茅根伊予之介や鮎沢伊太夫らかつての同志を井伊の安政の大獄によって殺害・弾圧され、怒りに燃えた関鉄之介ら水戸藩士17名と薩摩藩士・有村次左衛門が登城途中の井伊を襲撃し、殺害した。桜田門外の変である。
幕府は権威失墜を防止するため、殺害犯の逮捕に急ぐ傍ら、井伊の首と胴体を縫合して、「襲撃時に首を取られたのは加田九郎太」と公表したが、
犯行場所が他の藩屋敷前、かつ犯行日時が「雛の節句(雛祭り)」に合わせる形での江戸滞在藩主の一斉登城日だったせいで大名行列を見に来て事件に遭遇した目撃者が多くいて、しかも現場では雪の降りしきるなか鮮血が飛び散っていたため、大老が凶刃に斃れたというニュースは瞬く間に全国に拡散。
井伊大老暗殺事件を必死に隠し、あくまでも「大老は病臥中である」と取り繕い、大老の屋敷に御種人参を見舞いの品として贈答するほどの幕府の滑稽なまでの隠蔽工作をあざける狂歌が詠まれた。
「いい鴨を網でとらずに駕籠でとり」
「倹約で枕いらずの御病人」
「遺言は尻でなさるや御大病」
「人参で首をつげとの御沙汰かな」
そうして、桜田門外の変の後のごたごたがある程度処理された2か月後、ようやく幕府は井伊の死を公表。これとても「闘病の末病死」と死因を偽装したものであった。井伊の墓に記された命日は「萬延元年閏三月二十八日没」(1860年5月18日)とされている。
なお、井伊を襲撃した18人のうち、ほとんどが逮捕の上斬首されたか
逃げる途中に観念して切腹、あるいは傷死し、わずか2名が明治まで生存している。
桜田門外の変の現場にて直弼の護衛をしていた者のうち、
死亡者は無罪、重傷者は遠島、軽傷者は切腹の判決が下された。重傷者8名は下野国の佐野に配流され、藩邸に逃げ帰った者のうち軽傷であった5名には切腹の沙汰が下された。さらに無傷で逃走した6名には武士としての面目を保つ切腹すら許されず、斬首刑となった。

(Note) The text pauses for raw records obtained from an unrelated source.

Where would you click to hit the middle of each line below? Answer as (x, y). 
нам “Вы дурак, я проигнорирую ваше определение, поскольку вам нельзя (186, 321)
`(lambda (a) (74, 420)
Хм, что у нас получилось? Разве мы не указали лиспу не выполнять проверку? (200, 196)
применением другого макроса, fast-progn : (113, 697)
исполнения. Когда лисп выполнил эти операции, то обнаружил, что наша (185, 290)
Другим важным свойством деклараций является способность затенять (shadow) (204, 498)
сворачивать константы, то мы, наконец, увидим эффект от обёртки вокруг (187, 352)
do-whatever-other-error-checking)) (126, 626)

確かに彼らの中には突然のことで狼狽し、身の安全の確保のため逃亡した者もいたが、藩邸に事件発生をいち早く知らせるため現場を離れたものも少なくはなかった。
にもかかわらず、そうした「
言い訳」を彦根藩が受け入れることは一切なかった。
そうした中で、彦根藩はおとりつぶしの危機を迎えていた。直弼が自身の跡継ぎを指名せずに亡くなったためである。しかも、直弼は末期養子もとっていなかった。

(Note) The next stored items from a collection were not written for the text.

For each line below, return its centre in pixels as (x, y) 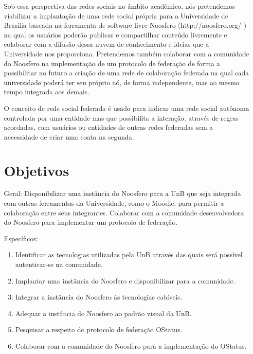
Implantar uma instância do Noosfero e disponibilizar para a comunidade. (125, 280)
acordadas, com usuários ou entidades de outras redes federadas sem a (108, 127)
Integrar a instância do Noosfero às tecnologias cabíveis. (99, 297)
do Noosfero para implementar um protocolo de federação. (91, 222)
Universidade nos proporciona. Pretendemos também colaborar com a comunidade (126, 53)
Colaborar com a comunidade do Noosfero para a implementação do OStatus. (131, 345)
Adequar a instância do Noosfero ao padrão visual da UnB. (103, 313)
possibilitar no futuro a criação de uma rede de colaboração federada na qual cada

これには、幾度となく幕政における修羅場を切り抜け、心理的にある種のスキができていたためであったろう。
実際、井伊は幕臣との交渉に登城する前に、必ず死を覚悟した様子で宇津木景福と「最後の対談」を交わし、そうして、邸宅に戻ると互いに無事を喜びあうのが常であった。
この後継者不在という事態は、次男・直憲を次期藩主に擁立することで一応の解決をみた。
しかし、これですべての問題が解決したわけではなかった。彦根藩の藩論は、
- 直弼の敵を討つためにすぐにでも水戸との合戦を起こそうと企てる過激派
- 将軍の沙汰が下るまでは行動を起こさない立場をとる穏健派
に割れていた。
水戸藩の上層部は「浪士共が勝手にやったことだ」と桜田門外の変への関与を否定していたが、彦根藩からすれば「殿に恨みを持つ水戸の斉昭めが浪士共を焚きつけ、いざ事が起きれば狸寝入りを決め込んだに違いないのだ」としか考えられなかった。
もし彦根藩と水戸藩が私闘を起こせば、徳川譜代と親藩が争うことで乱世の再来となり、欧米諸国がこの混乱に乗じて日本を植民地化しようとすることは容易に予想できた。
だからこそ、そういった事態は何としても避けなければならなかった。
そうして、将軍・徳川家茂が彦根藩に当てて「主君が凶刃に斃れた今、憤懣やるかたないのは痛いほどよくわかる。しかし、藩同士の私闘により我が国の治安が悪化し、欧米列強がそこに漬け込み、わが国が列強の植民地と化することは決してあってはならない」とお触れを出し、将軍の下し置かれた命に逆らうわけにもいかず、振り上げた拳を下ろすほかなかった。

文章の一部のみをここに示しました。